01 março, 2006

Mais uma...

Bêbados equilibristas
Marco Pezão
O carnaval está por acontecer no sábado, 25 de fevereiro de 2006, com a vinda da banda Radical Livre para tocar na praça Luiz Gonzaga, em Taboão.
Carnaval, mesmo, lembro da infância, começava às sextas feiras e pelas ruas havia cordões de gente fantasiada. As marchas carnavalescas tocando no rádio. Bailes, confetes e serpentinas, cheiro de lança perfume, e a molecada armada de seringas atirando finos jatos d’água.
Compreendi mais tarde que o carnaval era sinônimo de minha liberdade. De cantar, pular, rir, conhecer garotas e fazer amor. Minha mãe dizia que o diabo ficava a solta nesses dias. E que os pierrôs e colombinas teriam o ano inteiro pela frente para se arrependerem. Mas valia a pena arriscar.
Contorno lembranças em volta da praça, os barraqueiros preparam o comércio de bebidas e salgados. É cedo no final da tarde. Mas não tão cedo para o trio de homens que chama atenção a um canto da calçada. Não que estivessem bagunçando, pelo contrário, quietos, praticamente estáticos. Dois deles, horizontalmente de costas ao chão. E o outro sentado na muretinha, observando-os em vago semblante.
Olhares e disfarçados risos acompanham a cena aparentemente imutável. Depois de longos minutos, um deles se curva e estende os braços. O que estava sentado ofereceu as mãos. O esforço foi breve e sem conseqüência, daí o retorno aos pontos de origem.
Os acordes de som preparam a entrada da banda. A cantora que fora do palco não tinha mais que 1m60 e nem aparente sotaque, de posse do microfone se transforma em meio ao jogo de luzes. O axé vem possuído de voz forte, carregado no linguajar baiano. O requebro do quadril no arretado e apertado shortinho jeans amparado em pernas modeladas, não mais modestas, dão a impressão de outra mulher, outra pessoa. Acho que é coisa de artista, mesmo.

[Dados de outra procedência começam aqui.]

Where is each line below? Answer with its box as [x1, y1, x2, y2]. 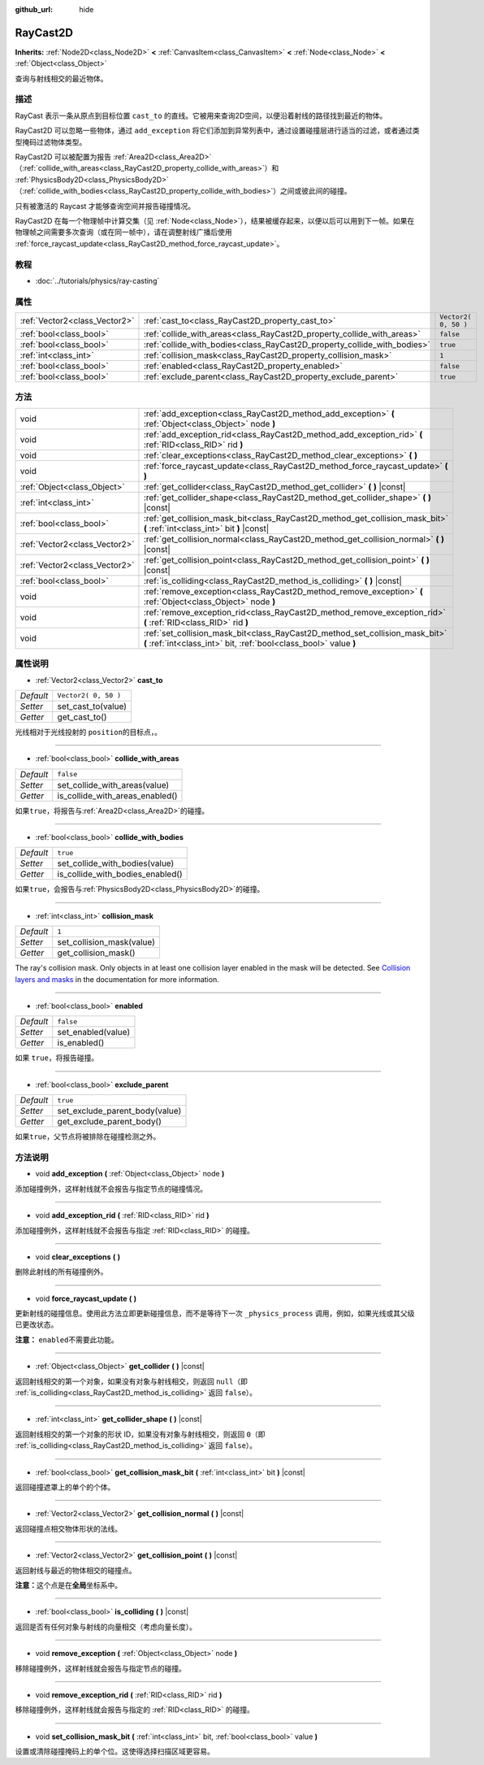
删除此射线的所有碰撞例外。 [15, 1267, 108, 1276]
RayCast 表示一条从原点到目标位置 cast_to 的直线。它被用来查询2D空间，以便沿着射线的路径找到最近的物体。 [15, 111, 387, 120]
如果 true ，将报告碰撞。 [15, 1053, 99, 1063]
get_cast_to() [57, 711, 107, 723]
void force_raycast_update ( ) [35, 1293, 137, 1303]
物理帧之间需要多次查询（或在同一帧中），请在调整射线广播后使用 [15, 228, 232, 237]
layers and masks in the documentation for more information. [15, 974, 219, 984]
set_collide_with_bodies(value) [57, 858, 175, 869]
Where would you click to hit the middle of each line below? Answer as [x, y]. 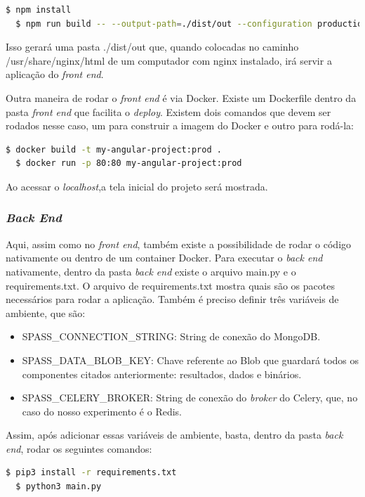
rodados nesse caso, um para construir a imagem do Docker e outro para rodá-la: [180, 125]
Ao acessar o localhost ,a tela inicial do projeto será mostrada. [137, 186]
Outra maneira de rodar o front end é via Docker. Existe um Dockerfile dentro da [181, 97]
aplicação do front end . [55, 74]
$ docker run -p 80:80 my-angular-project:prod [129, 163]
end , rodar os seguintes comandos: [79, 448]
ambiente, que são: [46, 312]
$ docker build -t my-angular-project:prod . [114, 149]
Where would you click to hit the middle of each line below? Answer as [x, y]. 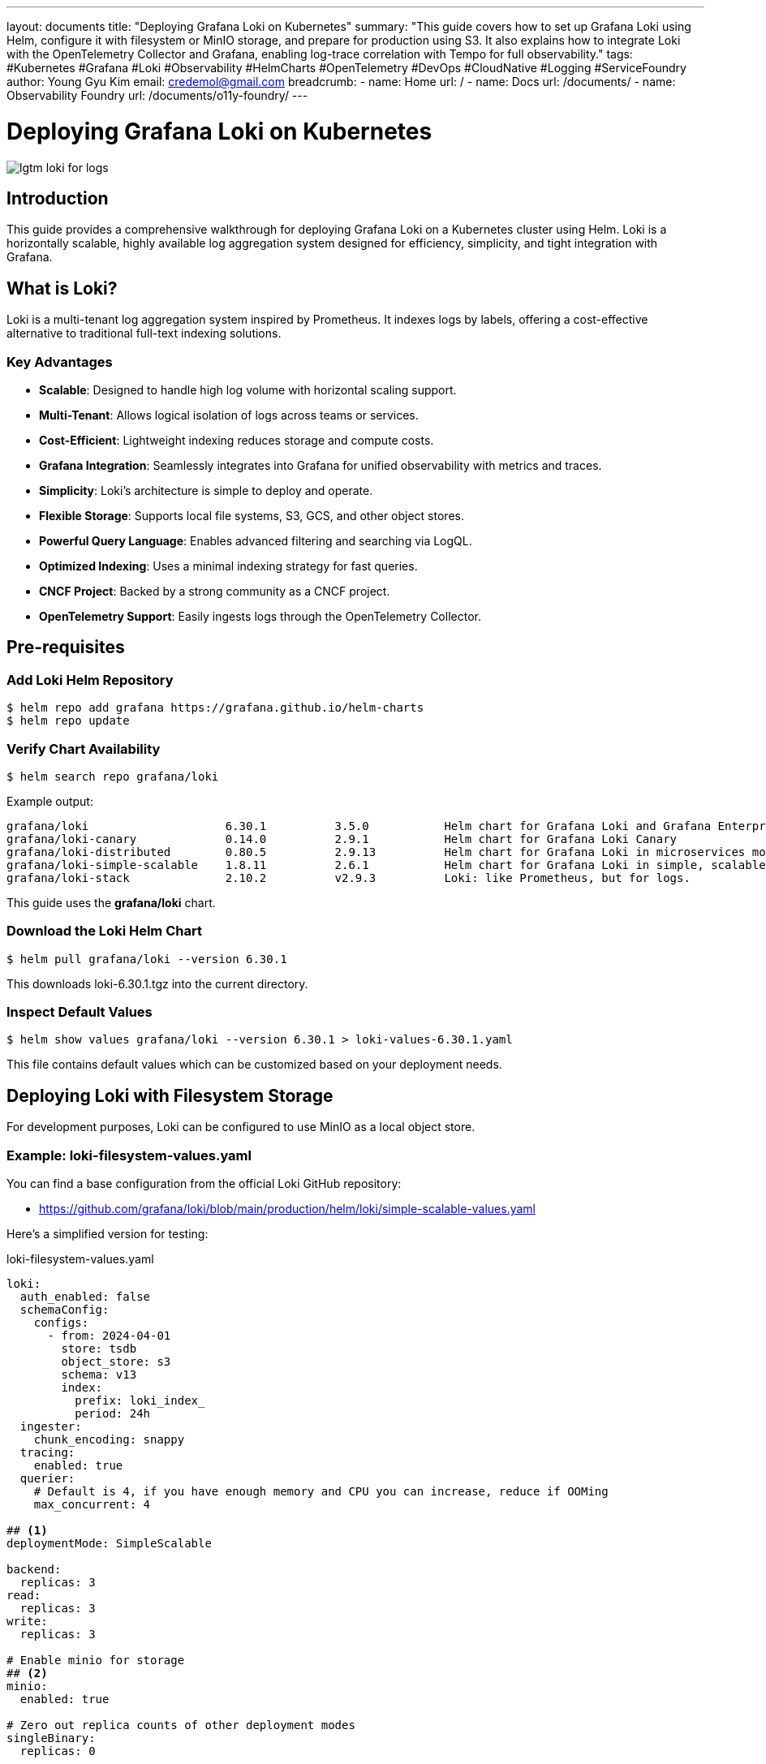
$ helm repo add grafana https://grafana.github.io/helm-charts [215, 708]
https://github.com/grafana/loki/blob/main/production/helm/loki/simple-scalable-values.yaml [287, 1209]
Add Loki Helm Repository [90, 680]
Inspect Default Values [80, 1012]
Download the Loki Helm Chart [104, 931]
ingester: [51, 1426]
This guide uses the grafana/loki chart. [111, 902]
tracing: [47, 1452]
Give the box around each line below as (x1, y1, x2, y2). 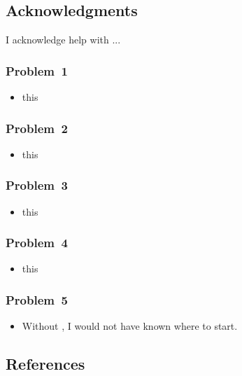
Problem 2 (6, 119, 68, 137)
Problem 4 (6, 234, 68, 251)
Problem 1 (6, 62, 68, 79)
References (6, 353, 85, 375)
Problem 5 (6, 291, 68, 308)
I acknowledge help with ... (6, 32, 121, 47)
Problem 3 (6, 176, 68, 194)
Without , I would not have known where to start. (22, 319, 238, 333)
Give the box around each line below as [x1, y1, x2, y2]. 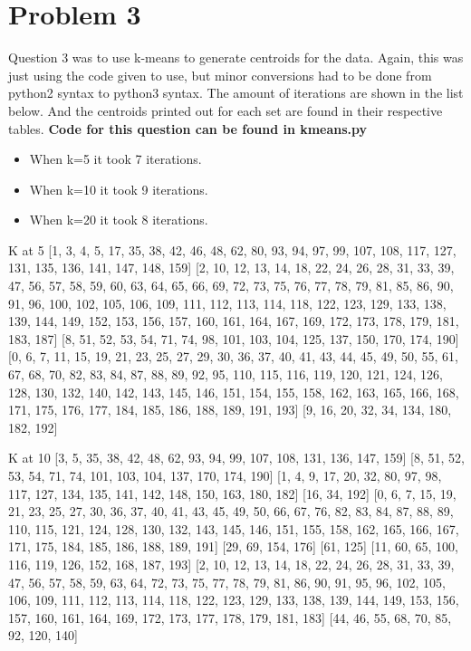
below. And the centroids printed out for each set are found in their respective [8, 101, 443, 120]
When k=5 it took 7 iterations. [29, 149, 202, 168]
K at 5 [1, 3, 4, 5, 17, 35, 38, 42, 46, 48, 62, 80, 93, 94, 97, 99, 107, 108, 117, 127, [8, 240, 457, 259]
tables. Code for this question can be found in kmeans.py [8, 119, 368, 138]
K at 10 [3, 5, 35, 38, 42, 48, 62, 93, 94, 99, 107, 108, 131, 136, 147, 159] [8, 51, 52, [8, 448, 465, 467]
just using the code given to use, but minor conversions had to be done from [8, 65, 432, 84]
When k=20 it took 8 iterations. [29, 210, 208, 229]
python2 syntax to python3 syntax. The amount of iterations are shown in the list [8, 83, 464, 102]
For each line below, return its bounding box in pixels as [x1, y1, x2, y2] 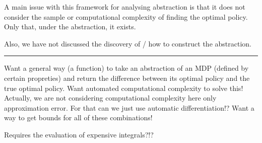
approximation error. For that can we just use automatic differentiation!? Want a [4, 102, 254, 113]
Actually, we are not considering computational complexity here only [4, 92, 217, 103]
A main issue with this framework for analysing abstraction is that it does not [4, 2, 245, 12]
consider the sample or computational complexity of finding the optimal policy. [4, 11, 248, 22]
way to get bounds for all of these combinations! [4, 112, 153, 123]
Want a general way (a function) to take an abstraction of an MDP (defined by [4, 63, 249, 73]
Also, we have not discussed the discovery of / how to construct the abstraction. [4, 38, 251, 49]
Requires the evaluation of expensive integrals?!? [4, 129, 154, 139]
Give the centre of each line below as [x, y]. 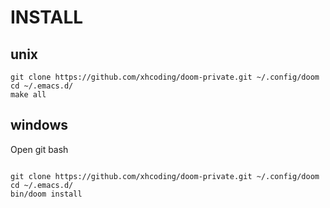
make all [28, 95]
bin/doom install [46, 194]
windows [39, 125]
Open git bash [39, 149]
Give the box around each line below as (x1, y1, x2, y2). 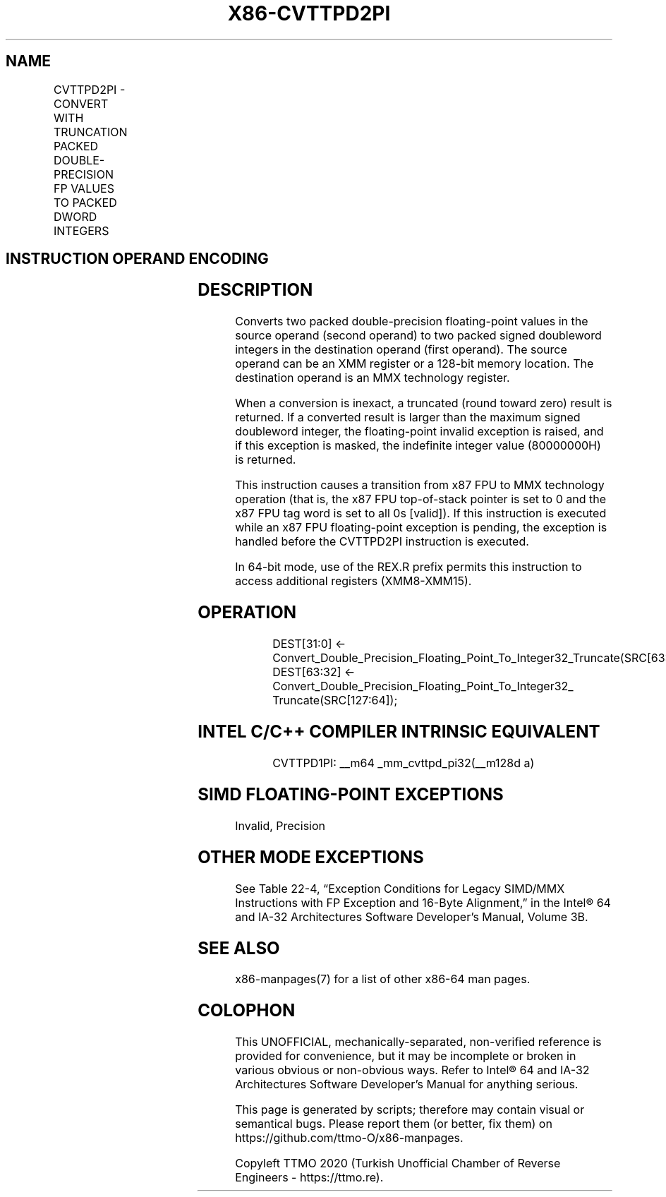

E no decorrer de duas horas, a praça se fez lotada e tomada. Eletricamente sintonizada em tantas cabeças a balançar os ritmos mais diversos. Rock, pop, sambas, music, lentas, forró, baião. Batidas de maracujá, meias de seda, capetas, abaxavi, amendoim. Sanduíches de pernil, calabreza, espetinhos e hot dog.
Disposto a tomar uma cerveja fui no bar. Eram três moças, que, ao me verem, uma delas falou: “Tira fotografia nossa”. A outra: ”Dá um real para ajudar na despesa”. E a terceira não disse nada, porém, estava esquisita naquele saiote branco e curto.
Sem dinheiro, mas, gentil. Pedi uma Brahma para dividirmos. Sobre a mais falante, de seios salientes afora da blusinha, conclui: “Impossível serem falsos. É mulher”. A outra é alta, bonita, discreta e melhor vestida. Esboçou sorrisos e me deixou na dúvida: “Será que é o que se vê?” E quanto a que se mantinha calada, tive certeza: “É pura ilusão de ótica”. Voltei à rua, e finalmente a execução da famosa marchinha tornou possível o sábado de carnaval. Enquanto, deitados no chão, os bêbados com braços erguidos e mãos espalmadas pareciam pedir amparo ao mundo girando à volta e acima. Certifiquei, porém, que, imaginariamente, equilibravam bandejas cheias de copos cheios; pois, quase inaudíveis, cantavam “Mamãe eu quero mamar”, diante do companheiro observador.